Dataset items
........
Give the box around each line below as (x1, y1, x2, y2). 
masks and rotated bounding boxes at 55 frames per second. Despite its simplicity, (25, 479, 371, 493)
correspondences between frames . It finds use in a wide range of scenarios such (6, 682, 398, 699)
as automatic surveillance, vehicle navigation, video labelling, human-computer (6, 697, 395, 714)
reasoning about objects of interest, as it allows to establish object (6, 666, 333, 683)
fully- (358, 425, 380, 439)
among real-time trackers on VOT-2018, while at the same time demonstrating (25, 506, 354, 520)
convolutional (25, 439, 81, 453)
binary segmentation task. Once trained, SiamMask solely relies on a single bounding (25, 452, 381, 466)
........
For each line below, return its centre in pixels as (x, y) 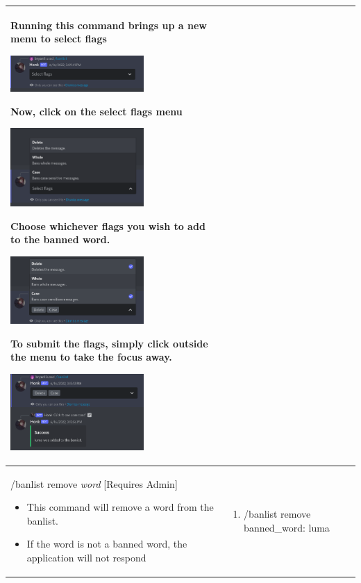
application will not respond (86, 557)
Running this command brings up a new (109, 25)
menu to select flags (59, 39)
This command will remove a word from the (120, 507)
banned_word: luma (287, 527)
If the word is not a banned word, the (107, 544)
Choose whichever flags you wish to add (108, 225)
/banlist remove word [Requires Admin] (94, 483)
........
#### Exercise objective
Reproduce, exactly as they stand in the data above, the lines from the one that holds "If the word" to the one that holds "Admin] (94, 483)", inclusive.

#### Exercise solution
If the word is not a banned word, the (107, 544)
Choose whichever flags you wish to add (108, 225)
/banlist remove word [Requires Admin] (94, 483)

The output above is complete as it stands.